### To do
With the images removed, return every line below exactly as it reads.

### Information shown
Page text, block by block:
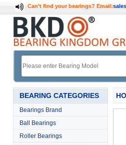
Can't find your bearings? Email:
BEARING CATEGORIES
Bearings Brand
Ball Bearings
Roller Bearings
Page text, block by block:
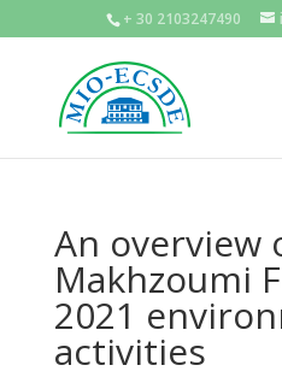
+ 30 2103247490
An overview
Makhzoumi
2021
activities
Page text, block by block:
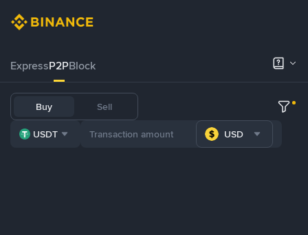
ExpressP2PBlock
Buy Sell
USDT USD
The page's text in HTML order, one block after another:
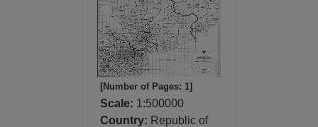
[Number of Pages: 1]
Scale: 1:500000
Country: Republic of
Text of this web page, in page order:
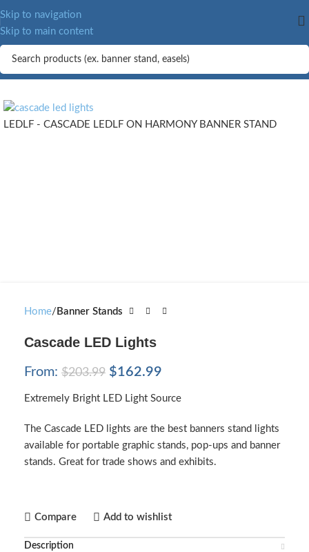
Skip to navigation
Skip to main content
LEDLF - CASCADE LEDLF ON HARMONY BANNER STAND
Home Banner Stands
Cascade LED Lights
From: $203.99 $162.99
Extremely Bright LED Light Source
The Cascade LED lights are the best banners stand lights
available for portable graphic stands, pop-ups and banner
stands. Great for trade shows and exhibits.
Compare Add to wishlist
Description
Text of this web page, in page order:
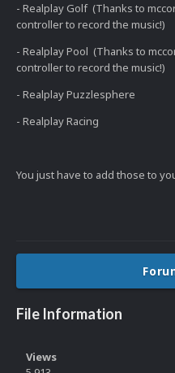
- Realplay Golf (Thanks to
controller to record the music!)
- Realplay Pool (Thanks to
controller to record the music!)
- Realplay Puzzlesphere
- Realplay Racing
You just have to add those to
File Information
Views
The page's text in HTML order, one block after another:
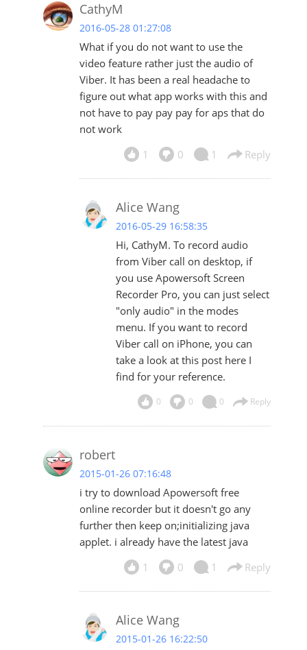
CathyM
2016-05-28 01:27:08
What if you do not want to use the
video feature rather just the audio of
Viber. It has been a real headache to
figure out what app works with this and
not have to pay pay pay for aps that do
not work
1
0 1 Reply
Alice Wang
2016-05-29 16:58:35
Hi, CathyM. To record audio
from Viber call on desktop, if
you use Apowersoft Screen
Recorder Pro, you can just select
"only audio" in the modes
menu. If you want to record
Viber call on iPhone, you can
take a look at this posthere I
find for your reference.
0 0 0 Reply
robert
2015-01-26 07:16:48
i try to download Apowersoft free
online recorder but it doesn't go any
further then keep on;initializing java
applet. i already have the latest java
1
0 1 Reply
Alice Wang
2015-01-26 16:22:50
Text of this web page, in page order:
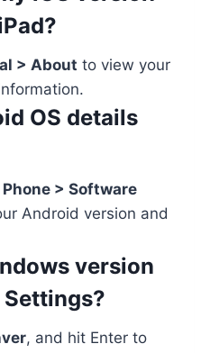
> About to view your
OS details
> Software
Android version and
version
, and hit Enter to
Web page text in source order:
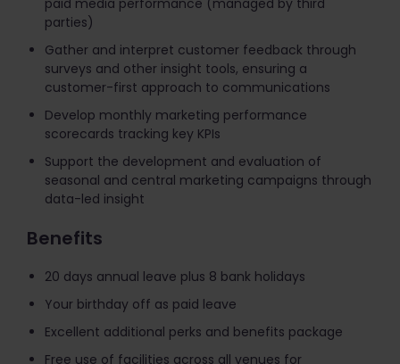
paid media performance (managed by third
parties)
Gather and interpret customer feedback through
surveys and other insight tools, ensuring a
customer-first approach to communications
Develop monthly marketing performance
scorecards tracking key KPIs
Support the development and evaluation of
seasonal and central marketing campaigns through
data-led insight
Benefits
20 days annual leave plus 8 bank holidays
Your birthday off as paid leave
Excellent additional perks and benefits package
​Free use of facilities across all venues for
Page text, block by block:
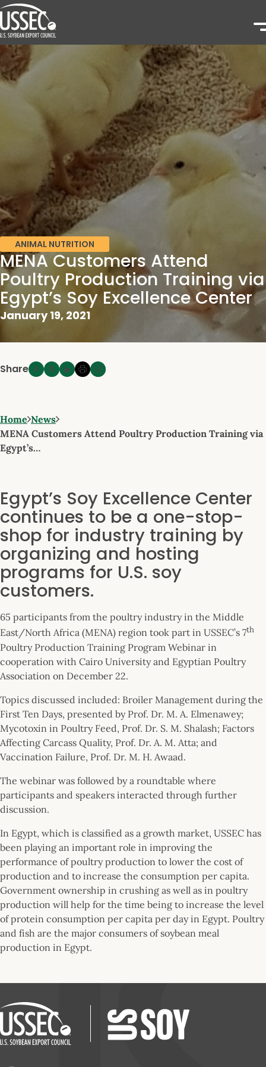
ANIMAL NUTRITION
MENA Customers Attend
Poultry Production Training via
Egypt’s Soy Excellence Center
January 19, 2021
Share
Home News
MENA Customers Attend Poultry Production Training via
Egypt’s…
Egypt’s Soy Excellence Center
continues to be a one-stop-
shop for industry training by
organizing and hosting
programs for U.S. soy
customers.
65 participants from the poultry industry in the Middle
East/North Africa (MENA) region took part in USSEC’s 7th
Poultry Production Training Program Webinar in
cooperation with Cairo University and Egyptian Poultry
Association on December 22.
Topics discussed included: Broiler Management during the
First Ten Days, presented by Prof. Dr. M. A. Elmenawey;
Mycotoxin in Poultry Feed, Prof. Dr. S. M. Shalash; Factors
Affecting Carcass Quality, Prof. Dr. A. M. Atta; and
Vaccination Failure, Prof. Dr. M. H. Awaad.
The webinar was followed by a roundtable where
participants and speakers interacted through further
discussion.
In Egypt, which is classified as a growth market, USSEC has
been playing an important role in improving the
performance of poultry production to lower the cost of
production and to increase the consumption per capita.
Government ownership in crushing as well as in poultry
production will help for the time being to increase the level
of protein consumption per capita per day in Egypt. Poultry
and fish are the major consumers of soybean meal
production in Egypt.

### Written response
Page text, block by block:
Can't find your bearings? Email:
BEARING CATEGORIES
Bearings Brand
Ball Bearings
Roller Bearings
Page text, block by block:
+ 30 2103247490
An overview
Makhzoumi
2021
activities
Page text, block by block:
ExpressP2PBlock
Buy Sell
USDT USD
The page's text in HTML order, one block after another:
[Number of Pages: 1]
Scale: 1:500000
Country: Republic of
Text of this web page, in page order:
Skip to navigation
Skip to main content
LEDLF - CASCADE LEDLF ON HARMONY BANNER STAND
Home Banner Stands
Cascade LED Lights
From: $203.99 $162.99
Extremely Bright LED Light Source
The Cascade LED lights are the best banners stand lights
available for portable graphic stands, pop-ups and banner
stands. Great for trade shows and exhibits.
Compare Add to wishlist
Description
Text of this web page, in page order:
- Realplay Golf (Thanks to
controller to record the music!)
- Realplay Pool (Thanks to
controller to record the music!)
- Realplay Puzzlesphere
- Realplay Racing
You just have to add those to
File Information
Views
The page's text in HTML order, one block after another:
CathyM
2016-05-28 01:27:08
What if you do not want to use the
video feature rather just the audio of
Viber. It has been a real headache to
figure out what app works with this and
not have to pay pay pay for aps that do
not work
1
0 1 Reply
Alice Wang
2016-05-29 16:58:35
Hi, CathyM. To record audio
from Viber call on desktop, if
you use Apowersoft Screen
Recorder Pro, you can just select
"only audio" in the modes
menu. If you want to record
Viber call on iPhone, you can
take a look at this posthere I
find for your reference.
0 0 0 Reply
robert
2015-01-26 07:16:48
i try to download Apowersoft free
online recorder but it doesn't go any
further then keep on;initializing java
applet. i already have the latest java
1
0 1 Reply
Alice Wang
2015-01-26 16:22:50
Text of this web page, in page order:
> About to view your
OS details
> Software
Android version and
version
, and hit Enter to
Web page text in source order:
paid media performance (managed by third
parties)
Gather and interpret customer feedback through
surveys and other insight tools, ensuring a
customer-first approach to communications
Develop monthly marketing performance
scorecards tracking key KPIs
Support the development and evaluation of
seasonal and central marketing campaigns through
data-led insight
Benefits
20 days annual leave plus 8 bank holidays
Your birthday off as paid leave
Excellent additional perks and benefits package
​Free use of facilities across all venues for
Page text, block by block:
ANIMAL NUTRITION
MENA Customers Attend
Poultry Production Training via
Egypt’s Soy Excellence Center
January 19, 2021
Share
Home News
MENA Customers Attend Poultry Production Training via
Egypt’s…
Egypt’s Soy Excellence Center
continues to be a one-stop-
shop for industry training by
organizing and hosting
programs for U.S. soy
customers.
65 participants from the poultry industry in the Middle
East/North Africa (MENA) region took part in USSEC’s 7th
Poultry Production Training Program Webinar in
cooperation with Cairo University and Egyptian Poultry
Association on December 22.
Topics discussed included: Broiler Management during the
First Ten Days, presented by Prof. Dr. M. A. Elmenawey;
Mycotoxin in Poultry Feed, Prof. Dr. S. M. Shalash; Factors
Affecting Carcass Quality, Prof. Dr. A. M. Atta; and
Vaccination Failure, Prof. Dr. M. H. Awaad.
The webinar was followed by a roundtable where
participants and speakers interacted through further
discussion.
In Egypt, which is classified as a growth market, USSEC has
been playing an important role in improving the
performance of poultry production to lower the cost of
production and to increase the consumption per capita.
Government ownership in crushing as well as in poultry
production will help for the time being to increase the level
of protein consumption per capita per day in Egypt. Poultry
and fish are the major consumers of soybean meal
production in Egypt.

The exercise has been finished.